Subsection (2) sets forth circumstances in which the presumption set forth in subsection (1) does not apply. The statute further provides:

(3) A person who is not engaged in an unlawful activity and who is attacked in any other place where he or she has a right to be has no duty to retreat and has the right to stand his or her ground and meet force with force, including deadly force if he or she reasonably believes it is necessary to do so to prevent death or great bodily harm to himself or herself or another or to prevent the commission of a forcible felony.

(emphasis added).

“Unlike section 776.013, section 776.012(1) does not mention that the protections of the statute are unavailable to a person engaged in an unlawful activity.” Hill v. State, 143 So.3d 981, 983 (Fla. 4th DCA 2014) (en banc).1 As such, courts have held that, when a defense is based only on section 776.012(1), it is an abuse of discretion to refuse to sever a possession of a firearm charge from a charge of murder. State v. Vazquez, 419 So.2d 1088 (Fla.1982); McGriff v. State, 160 So.3d 167 (Fla. 1st DCA 2015). Significantly, in the instant case, however, appellant relied on both sections 776.012 and 776.013 in his defense. As such, the trial court properly admitted evidence of appellant's convicted felon status because it was clearly relevant to the jury's determination of whether appellant's possession of the gun was lawful under section 776.013. Darling v. State, 81 So.3d 574 (Fla. 3d DCA 2012).

In his second issue, appellant claims the trial court committed fundamental error in instructing the jury that he had a duty to retreat. “Fundamental error is error that ‘reaches down into the validity of the trial itself to the extent that a verdict of guilty could not have been obtained without the assistance of the alleged error.’ “ Krause v. State, 98 So.3d 71, 73 (Fla. 4th DCA 2012) (quoting Bassallo v. State, 46 So.3d 1205, 1209 (Fla. 4th DCA 2010)). This court has held it is fundamental error to instruct a jury on a duty to retreat where only section 776.012(1) applies, and not where section 776.013(3) is applicable. Rios v. State, 143 So.3d 1167 (Fla. 4th DCA 2014); Dorsey v. State, 149 So.3d 144 (Fla. 4th DCA 2014). In the instant case, because appellant relied on both sections 776.012 and 776.013 in his defense, and a duty to retreat instruction was relevant and proper for section 776.013, the reading of the instruction was not in error in this case.

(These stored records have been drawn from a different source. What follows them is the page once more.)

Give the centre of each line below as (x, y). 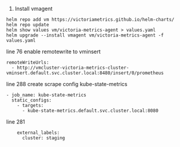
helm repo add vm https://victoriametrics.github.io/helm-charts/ (90, 20)
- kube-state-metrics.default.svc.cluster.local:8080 (90, 111)
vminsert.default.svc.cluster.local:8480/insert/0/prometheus (85, 73)
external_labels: (38, 133)
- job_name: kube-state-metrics (46, 95)
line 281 (16, 122)
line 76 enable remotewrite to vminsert (54, 51)
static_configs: (32, 100)
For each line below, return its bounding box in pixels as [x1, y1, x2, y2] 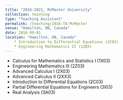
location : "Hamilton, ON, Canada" [5, 35, 77, 40]
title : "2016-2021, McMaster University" [5, 7, 92, 12]
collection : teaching [5, 12, 50, 17]
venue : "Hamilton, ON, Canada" [5, 26, 70, 31]
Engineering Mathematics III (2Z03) [12, 63, 85, 69]
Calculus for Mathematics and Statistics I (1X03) [12, 57, 111, 63]
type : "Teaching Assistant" [5, 16, 63, 21]
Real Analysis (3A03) [12, 89, 56, 95]

Appellant next claims that the trial court committed fundamental error in giving the jury an aggressor instruction, which included a duty to retreat, in conjunction with a no duty to retreat instruction. Appellant relies on Floyd v. State, 151 So.3d 452 (Fla. 1st DCA 2014), rev'd, 186 So.3d 1013 (Fla.2016), where the court held that a similar instruction was conflicting and constituted fundamental error. However, during the pendency of this appeal, the supreme court quashed the First District's decision and held that the jury instruction was not confusing, contradictory, or misleading. State v. Floyd, 186 So.3d 1013 (Fla.2016); see also Cruz v. State, 189 So.3d 822 (Fla. 4th DCA 2015).

Finally, appellant contends that the trial court erred in denying his motion for judgment of acquittal to reduce second-degree murder to manslaughter because the evidence showed only an “impulsive overreaction” and not a depraved mind. The denial of a motion for judgment of acquittal is reviewed de novo. Pagan v. State, 830 So.2d 792, 803 (Fla.2002). An appellate court generally will not reverse a conviction that is supported by competent substantial evidence. Id. In the instant case, competent substantial evidence exists from which one could find that appellant acted with a depraved mind, as required under section 782.04(2), Florida Statutes. As such, we affirm.



CIKLIN, C.J., and FORST, J., concur.